## To do
With the exception of the pictures, transcribe the entire listing exactly.

## The data

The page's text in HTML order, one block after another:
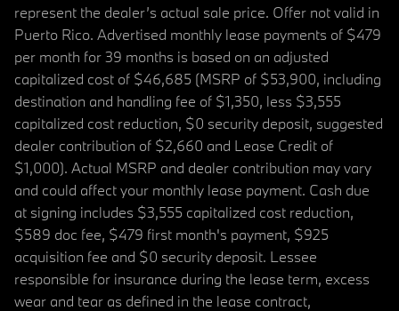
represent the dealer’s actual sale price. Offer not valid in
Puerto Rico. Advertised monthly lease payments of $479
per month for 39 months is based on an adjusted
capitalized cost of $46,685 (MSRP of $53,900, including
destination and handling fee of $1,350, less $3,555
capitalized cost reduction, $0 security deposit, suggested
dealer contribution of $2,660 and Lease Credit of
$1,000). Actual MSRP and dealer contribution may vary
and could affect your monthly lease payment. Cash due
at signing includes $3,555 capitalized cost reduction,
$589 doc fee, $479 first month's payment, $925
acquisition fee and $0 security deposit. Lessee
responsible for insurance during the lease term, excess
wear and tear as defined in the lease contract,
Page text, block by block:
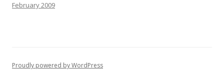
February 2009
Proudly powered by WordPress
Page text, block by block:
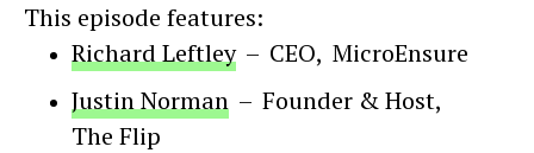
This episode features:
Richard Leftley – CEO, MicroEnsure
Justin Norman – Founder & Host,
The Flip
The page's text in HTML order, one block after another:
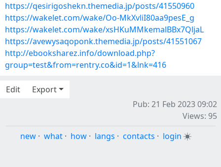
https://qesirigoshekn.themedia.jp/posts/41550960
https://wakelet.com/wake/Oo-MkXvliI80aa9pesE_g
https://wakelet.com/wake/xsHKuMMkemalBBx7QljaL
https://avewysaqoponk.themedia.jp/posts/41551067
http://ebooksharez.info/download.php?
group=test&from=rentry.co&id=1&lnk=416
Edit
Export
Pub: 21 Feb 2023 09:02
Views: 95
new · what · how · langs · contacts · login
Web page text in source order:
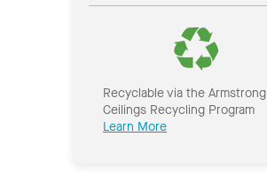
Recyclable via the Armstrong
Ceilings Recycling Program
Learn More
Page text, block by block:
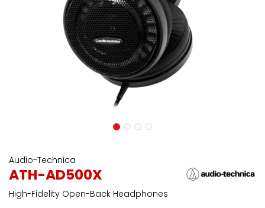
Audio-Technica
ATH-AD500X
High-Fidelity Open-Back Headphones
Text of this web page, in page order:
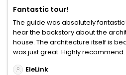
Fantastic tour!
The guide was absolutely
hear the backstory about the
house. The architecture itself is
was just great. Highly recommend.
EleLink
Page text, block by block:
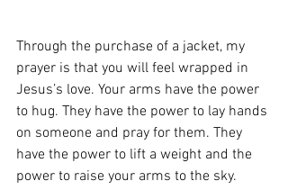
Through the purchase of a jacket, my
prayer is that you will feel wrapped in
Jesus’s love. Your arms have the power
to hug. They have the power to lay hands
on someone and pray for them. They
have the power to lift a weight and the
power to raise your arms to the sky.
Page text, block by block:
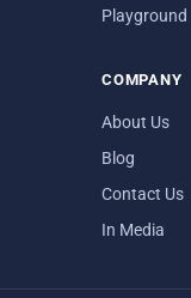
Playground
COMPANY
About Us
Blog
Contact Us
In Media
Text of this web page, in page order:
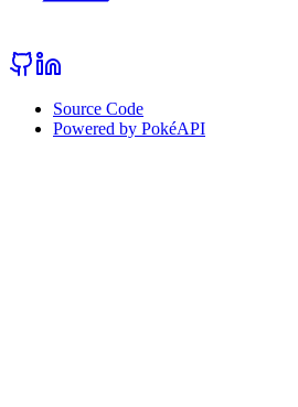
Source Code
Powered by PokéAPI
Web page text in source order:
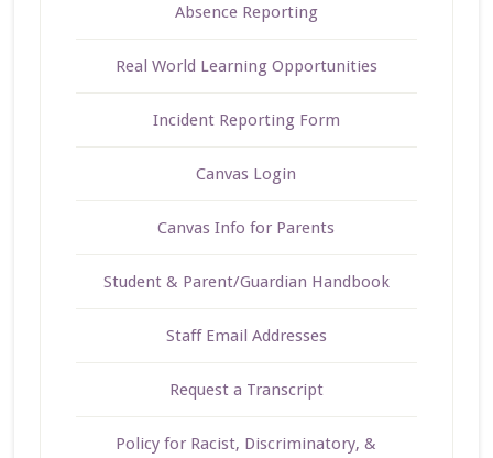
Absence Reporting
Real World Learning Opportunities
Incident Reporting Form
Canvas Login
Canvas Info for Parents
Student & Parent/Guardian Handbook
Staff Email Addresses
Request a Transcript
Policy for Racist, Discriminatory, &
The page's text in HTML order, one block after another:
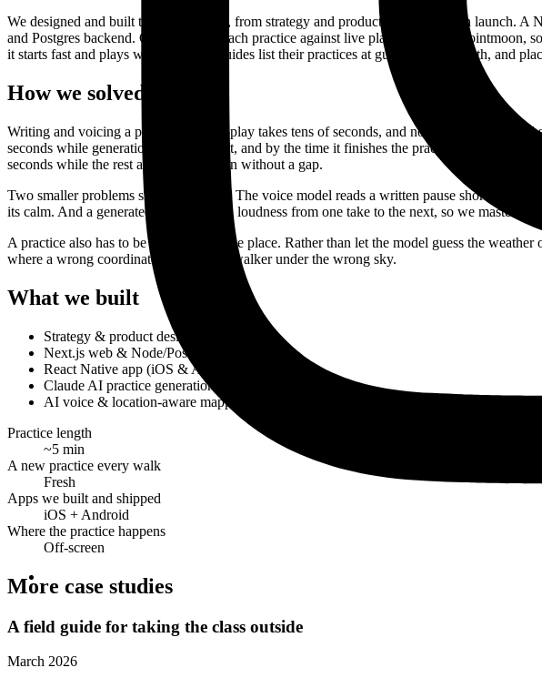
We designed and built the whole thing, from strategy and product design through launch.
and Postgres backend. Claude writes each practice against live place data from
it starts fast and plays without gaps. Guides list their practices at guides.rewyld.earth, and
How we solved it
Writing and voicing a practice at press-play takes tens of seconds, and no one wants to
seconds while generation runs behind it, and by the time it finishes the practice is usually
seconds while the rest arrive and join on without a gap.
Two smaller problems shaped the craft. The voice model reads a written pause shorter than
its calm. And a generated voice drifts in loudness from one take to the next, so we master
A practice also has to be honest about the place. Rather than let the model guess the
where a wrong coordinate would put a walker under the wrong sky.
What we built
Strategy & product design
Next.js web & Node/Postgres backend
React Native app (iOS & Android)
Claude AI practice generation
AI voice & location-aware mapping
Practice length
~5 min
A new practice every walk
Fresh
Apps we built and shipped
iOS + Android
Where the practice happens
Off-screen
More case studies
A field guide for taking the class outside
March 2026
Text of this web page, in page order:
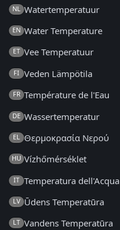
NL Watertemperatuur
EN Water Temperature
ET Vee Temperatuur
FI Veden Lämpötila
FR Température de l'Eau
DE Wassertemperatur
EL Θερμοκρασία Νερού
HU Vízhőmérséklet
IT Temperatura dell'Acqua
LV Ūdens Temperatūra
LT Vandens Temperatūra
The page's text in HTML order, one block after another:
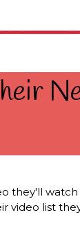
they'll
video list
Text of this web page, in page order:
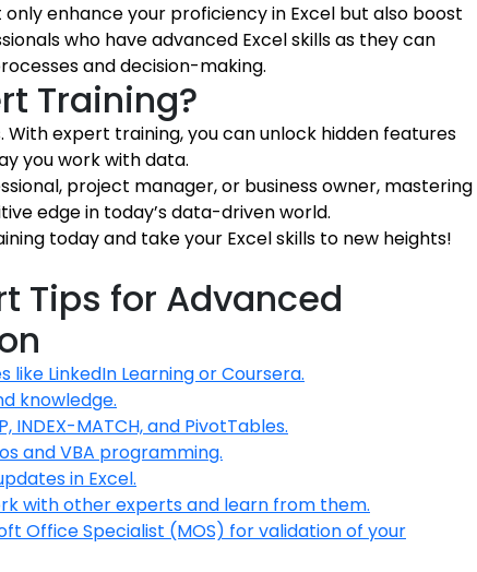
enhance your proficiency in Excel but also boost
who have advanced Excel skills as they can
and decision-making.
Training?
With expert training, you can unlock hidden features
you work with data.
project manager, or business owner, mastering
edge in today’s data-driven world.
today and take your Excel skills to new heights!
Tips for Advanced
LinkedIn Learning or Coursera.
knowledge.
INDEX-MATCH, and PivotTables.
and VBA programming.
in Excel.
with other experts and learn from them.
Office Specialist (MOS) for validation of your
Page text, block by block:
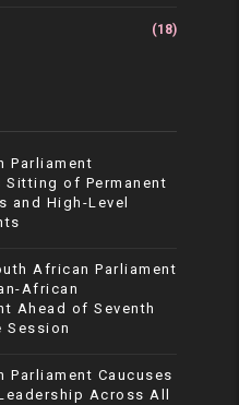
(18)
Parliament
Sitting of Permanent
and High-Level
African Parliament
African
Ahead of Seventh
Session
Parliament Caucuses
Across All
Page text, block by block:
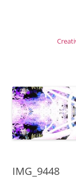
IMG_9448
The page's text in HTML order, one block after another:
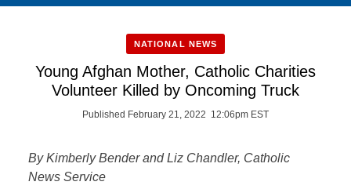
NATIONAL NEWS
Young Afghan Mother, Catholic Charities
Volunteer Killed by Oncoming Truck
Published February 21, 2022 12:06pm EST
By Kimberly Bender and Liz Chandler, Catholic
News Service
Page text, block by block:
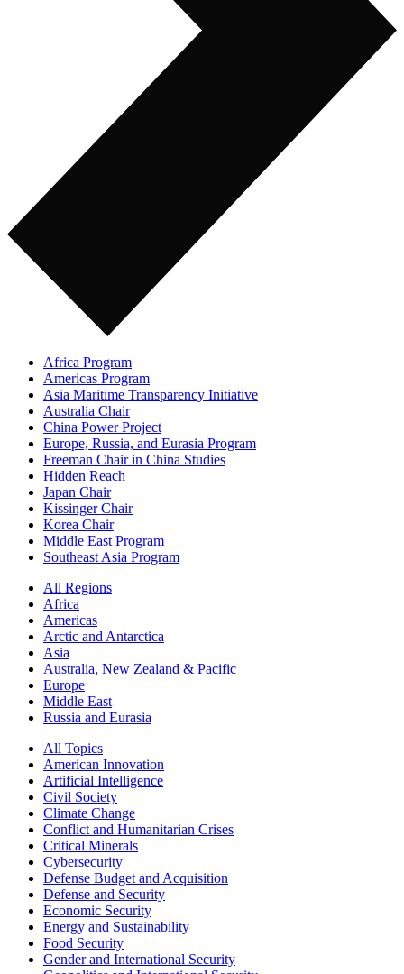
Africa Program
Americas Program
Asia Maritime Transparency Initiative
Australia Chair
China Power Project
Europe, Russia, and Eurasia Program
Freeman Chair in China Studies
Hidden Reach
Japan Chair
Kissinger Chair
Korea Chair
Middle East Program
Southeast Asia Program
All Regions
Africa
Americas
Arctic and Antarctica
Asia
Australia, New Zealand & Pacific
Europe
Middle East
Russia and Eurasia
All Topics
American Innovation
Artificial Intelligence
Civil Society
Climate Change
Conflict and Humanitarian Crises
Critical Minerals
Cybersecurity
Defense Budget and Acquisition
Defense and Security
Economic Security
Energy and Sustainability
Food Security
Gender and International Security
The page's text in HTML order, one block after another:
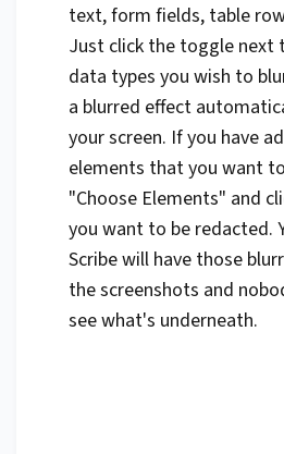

## Task output
The page's text in HTML order, one block after another:
represent the dealer’s actual sale price. Offer not valid in
Puerto Rico. Advertised monthly lease payments of $479
per month for 39 months is based on an adjusted
capitalized cost of $46,685 (MSRP of $53,900, including
destination and handling fee of $1,350, less $3,555
capitalized cost reduction, $0 security deposit, suggested
dealer contribution of $2,660 and Lease Credit of
$1,000). Actual MSRP and dealer contribution may vary
and could affect your monthly lease payment. Cash due
at signing includes $3,555 capitalized cost reduction,
$589 doc fee, $479 first month's payment, $925
acquisition fee and $0 security deposit. Lessee
responsible for insurance during the lease term, excess
wear and tear as defined in the lease contract,
Page text, block by block:
February 2009
Proudly powered by WordPress
Page text, block by block:
This episode features:
Richard Leftley – CEO, MicroEnsure
Justin Norman – Founder & Host,
The Flip
The page's text in HTML order, one block after another:
https://qesirigoshekn.themedia.jp/posts/41550960
https://wakelet.com/wake/Oo-MkXvliI80aa9pesE_g
https://wakelet.com/wake/xsHKuMMkemalBBx7QljaL
https://avewysaqoponk.themedia.jp/posts/41551067
http://ebooksharez.info/download.php?
group=test&from=rentry.co&id=1&lnk=416
Edit
Export
Pub: 21 Feb 2023 09:02
Views: 95
new · what · how · langs · contacts · login
Web page text in source order:
Recyclable via the Armstrong
Ceilings Recycling Program
Learn More
Page text, block by block:
Audio-Technica
ATH-AD500X
High-Fidelity Open-Back Headphones
Text of this web page, in page order:
Fantastic tour!
The guide was absolutely
hear the backstory about the
house. The architecture itself is
was just great. Highly recommend.
EleLink
Page text, block by block:
Through the purchase of a jacket, my
prayer is that you will feel wrapped in
Jesus’s love. Your arms have the power
to hug. They have the power to lay hands
on someone and pray for them. They
have the power to lift a weight and the
power to raise your arms to the sky.
Page text, block by block:
Playground
COMPANY
About Us
Blog
Contact Us
In Media
Text of this web page, in page order:
Source Code
Powered by PokéAPI
Web page text in source order:
Absence Reporting
Real World Learning Opportunities
Incident Reporting Form
Canvas Login
Canvas Info for Parents
Student & Parent/Guardian Handbook
Staff Email Addresses
Request a Transcript
Policy for Racist, Discriminatory, &
The page's text in HTML order, one block after another:
We designed and built the whole thing, from strategy and product design through launch.
and Postgres backend. Claude writes each practice against live place data from
it starts fast and plays without gaps. Guides list their practices at guides.rewyld.earth, and
How we solved it
Writing and voicing a practice at press-play takes tens of seconds, and no one wants to
seconds while generation runs behind it, and by the time it finishes the practice is usually
seconds while the rest arrive and join on without a gap.
Two smaller problems shaped the craft. The voice model reads a written pause shorter than
its calm. And a generated voice drifts in loudness from one take to the next, so we master
A practice also has to be honest about the place. Rather than let the model guess the
where a wrong coordinate would put a walker under the wrong sky.
What we built
Strategy & product design
Next.js web & Node/Postgres backend
React Native app (iOS & Android)
Claude AI practice generation
AI voice & location-aware mapping
Practice length
~5 min
A new practice every walk
Fresh
Apps we built and shipped
iOS + Android
Where the practice happens
Off-screen
More case studies
A field guide for taking the class outside
March 2026
Text of this web page, in page order:
NL Watertemperatuur
EN Water Temperature
ET Vee Temperatuur
FI Veden Lämpötila
FR Température de l'Eau
DE Wassertemperatur
EL Θερμοκρασία Νερού
HU Vízhőmérséklet
IT Temperatura dell'Acqua
LV Ūdens Temperatūra
LT Vandens Temperatūra
The page's text in HTML order, one block after another:
they'll
video list
Text of this web page, in page order:
enhance your proficiency in Excel but also boost
who have advanced Excel skills as they can
and decision-making.
Training?
With expert training, you can unlock hidden features
you work with data.
project manager, or business owner, mastering
edge in today’s data-driven world.
today and take your Excel skills to new heights!
Tips for Advanced
LinkedIn Learning or Coursera.
knowledge.
INDEX-MATCH, and PivotTables.
and VBA programming.
in Excel.
with other experts and learn from them.
Office Specialist (MOS) for validation of your
Page text, block by block:
(18)
Parliament
Sitting of Permanent
and High-Level
African Parliament
African
Ahead of Seventh
Session
Parliament Caucuses
Across All
Page text, block by block:
IMG_9448
The page's text in HTML order, one block after another:
NATIONAL NEWS
Young Afghan Mother, Catholic Charities
Volunteer Killed by Oncoming Truck
Published February 21, 2022 12:06pm EST
By Kimberly Bender and Liz Chandler, Catholic
News Service
Page text, block by block:
Africa Program
Americas Program
Asia Maritime Transparency Initiative
Australia Chair
China Power Project
Europe, Russia, and Eurasia Program
Freeman Chair in China Studies
Hidden Reach
Japan Chair
Kissinger Chair
Korea Chair
Middle East Program
Southeast Asia Program
All Regions
Africa
Americas
Arctic and Antarctica
Asia
Australia, New Zealand & Pacific
Europe
Middle East
Russia and Eurasia
All Topics
American Innovation
Artificial Intelligence
Civil Society
Climate Change
Conflict and Humanitarian Crises
Critical Minerals
Cybersecurity
Defense Budget and Acquisition
Defense and Security
Economic Security
Energy and Sustainability
Food Security
Gender and International Security
The page's text in HTML order, one block after another:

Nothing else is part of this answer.